I can plug this same Algo clock into a generic unmanaged POE switch and a Meraki MS220 and it powers up and connects without issue.  When I configure “power inline 2-event” on the 9300-48U, the Algo 8420 does work.

My questions are these.  Are devices that are not LLDP capable the only devices that require this command to use 802.3bt?  If this Algo does not use LLDP to negotiate POE, why would the generic switch and/or Meraki MS220 work?  Basically, does this command only need to be applied on ports where PD devices that don’t use LLDP exist?

3 Replies 3

Torbjørn
Spotlight
Spotlight

PoE negotiation is either hardware based or hardware + software based. When a link is brought up between a Power Sourcing Equipment(PSE) and a Powered Device(PD) the PSE will send a voltage pulse to the PD and read the current that is drawn. This current will correspond to 1 of 5 classes(0-4). If it reads as class 4 the PSE will either supply a class 3 power and perform a second hardware classification(2-event classification) or it will perform software based classification(LLDP/CDP).

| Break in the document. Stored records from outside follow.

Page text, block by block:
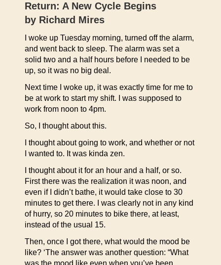
Return: A New Cycle Begins
by Richard Mires
I woke up Tuesday morning, turned off the alarm,
and went back to sleep. The alarm was set a
solid two and a half hours before I needed to be
up, so it was no big deal.
Next time I woke up, it was exactly time for me to
be at work to start my shift. I was supposed to
work from noon to 4pm.
So, I thought about this.
I thought about going to work, and whether or not
I wanted to. It was kinda zen.
I thought about it for an hour and a half, or so.
First there was the realization it was noon, and
even if I didn’t bathe, it would take close to 30
minutes to get there. I was clearly not in any kind
of hurry, so 20 minutes to bike there, at least,
instead of the usual 15.
Then, once I got there, what would the mood be
like? ‘The answer was another question: “What
was the mood like even when you’ve been
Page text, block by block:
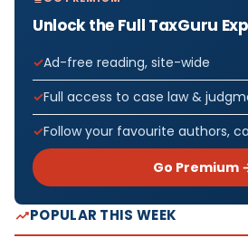
Unlock the Full TaxGuru
Ad-free reading, site-wide
Full access to case law &
Follow your favourite authors,
Go Premium
POPULAR THIS WEEK
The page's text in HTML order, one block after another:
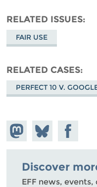
RELATED ISSUES
FAIR USE
RELATED CASES
PERFECT 10 V.
Share on
Mastodon
Share
on
Bluesky
Share on
Facebook
Discover
EFF news,
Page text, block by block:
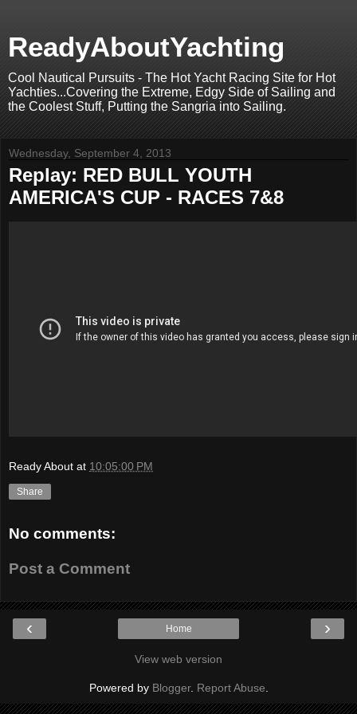
ReadyAboutYachting
Cool Nautical Pursuits - The Hot Yacht Racing Site for Hot
Yachties...Covering the Extreme, Edgy Side of Sailing and
the Coolest Stuff, Putting the Sangria into Sailing.
Wednesday, September 4, 2013
Replay: RED BULL YOUTH
AMERICA'S CUP - RACES 7&8
Ready About at 10:05:00 PM
Share
No comments:
Post a Comment
‹ ›
Home
View web version
Powered by Blogger. Report Abuse.
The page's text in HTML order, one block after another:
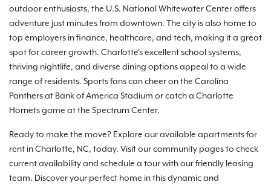
outdoor enthusiasts, the U.S. National Whitewater Center offers
adventure just minutes from downtown. The city is also home to
top employers in finance, healthcare, and tech, making it a great
spot for career growth. Charlotte's excellent school systems,
thriving nightlife, and diverse dining options appeal to a wide
range of residents. Sports fans can cheer on the Carolina
Panthers at Bank of America Stadium or catch a Charlotte
Hornets game at the Spectrum Center.
Ready to make the move? Explore our available apartments for
rent in Charlotte, NC, today. Visit our community pages to check
current availability and schedule a tour with our friendly leasing
team. Discover your perfect home in this dynamic and
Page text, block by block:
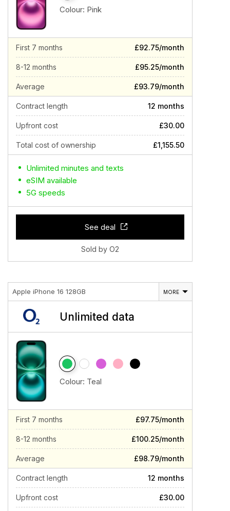
Colour: Pink
First 7 months £92.75/month
8-12 months £95.25/month
Average £93.79/month
Contract length 12 months
Upfront cost £30.00
Total cost of ownership £1,155.50
Unlimited minutes and texts
eSIM available
5G speeds
See deal
Sold by O2
Apple iPhone 16 128GB MORE
Unlimited data
Colour: Teal
First 7 months £97.75/month
8-12 months £100.25/month
Average £98.79/month
Contract length 12 months
Upfront cost £30.00
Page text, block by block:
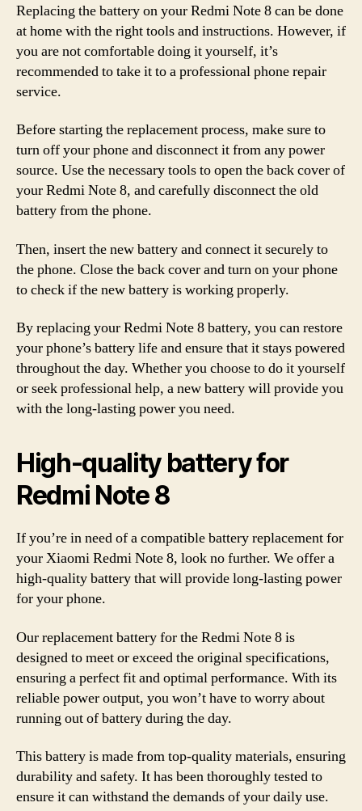
Replacing the battery on your Redmi Note 8 can be done
at home with the right tools and instructions. However, if
you are not comfortable doing it yourself, it’s
recommended to take it to a professional phone repair
service.
Before starting the replacement process, make sure to
turn off your phone and disconnect it from any power
source. Use the necessary tools to open the back cover of
your Redmi Note 8, and carefully disconnect the old
battery from the phone.
Then, insert the new battery and connect it securely to
the phone. Close the back cover and turn on your phone
to check if the new battery is working properly.
By replacing your Redmi Note 8 battery, you can restore
your phone’s battery life and ensure that it stays powered
throughout the day. Whether you choose to do it yourself
or seek professional help, a new battery will provide you
with the long-lasting power you need.
High-quality battery for
Redmi Note 8
If you’re in need of a compatible battery replacement for
your Xiaomi Redmi Note 8, look no further. We offer a
high-quality battery that will provide long-lasting power
for your phone.
Our replacement battery for the Redmi Note 8 is
designed to meet or exceed the original specifications,
ensuring a perfect fit and optimal performance. With its
reliable power output, you won’t have to worry about
running out of battery during the day.
This battery is made from top-quality materials, ensuring
durability and safety. It has been thoroughly tested to
ensure it can withstand the demands of your daily use.

This is where "power inline 2-event" becomes relevant. Per 802.1at a PSE should support 2-event hardware negotiation _or_ software based negotiation while the PD should support both. When you enable "power inline 2-event" the switch will use the hardware based negotiation while the default is software based on catalyst switches.

power inline 2-event should hence only be applied on ports where devices that only supports hardware based/2-event negotiation are connected. I am not too familiar with Meraki switches, but I would assume that they either default to hardware based negotiation or detect failed negotiations and change the mode?

Happy to help! Please mark as helpful/solution if applicable.
Get in touch: https://torbjorn.dev

Leo Laohoo
Hall of Fame
Hall of Fame

@Badger-Fi wrote:
I can plug this same Algo clock into a generic unmanaged POE switch and a Meraki MS220 and it powers up and connects without issue.  When I configure “power inline 2-event” on the 9300-48U, the Algo 8420 does work.

This is a known issue/feature with switches that run IOS-XE.  

Cisco has made a mess with how PD that do not talk either CDP or LLDP gets power.  If the PD is plugged into a classic IOS, the PD will power up.  If the same PD is plugged into a switch that runs on IOS-XE, it is a coin-toss and may/may not work depending on the firmware version, uptime of the switch (not stack), the phase of the moon in correlation to the winning lotto ticket number.  

Badger-Fi
Level 1
Level 1

Thank you for the information.  I guess I am ok with making a non-standard configuration as long as there is good explanation.

Now that I have 2-event negotiation configured on the port and the device powers up, the issue is there is no data connection.  The link light doesn't come on.  If I run a TDR it shows pairs C and D as short.  If I plug the 8420 back into my Meraki switch, it still works perfectly.  I am assuming there is additional configuration that needs to take place.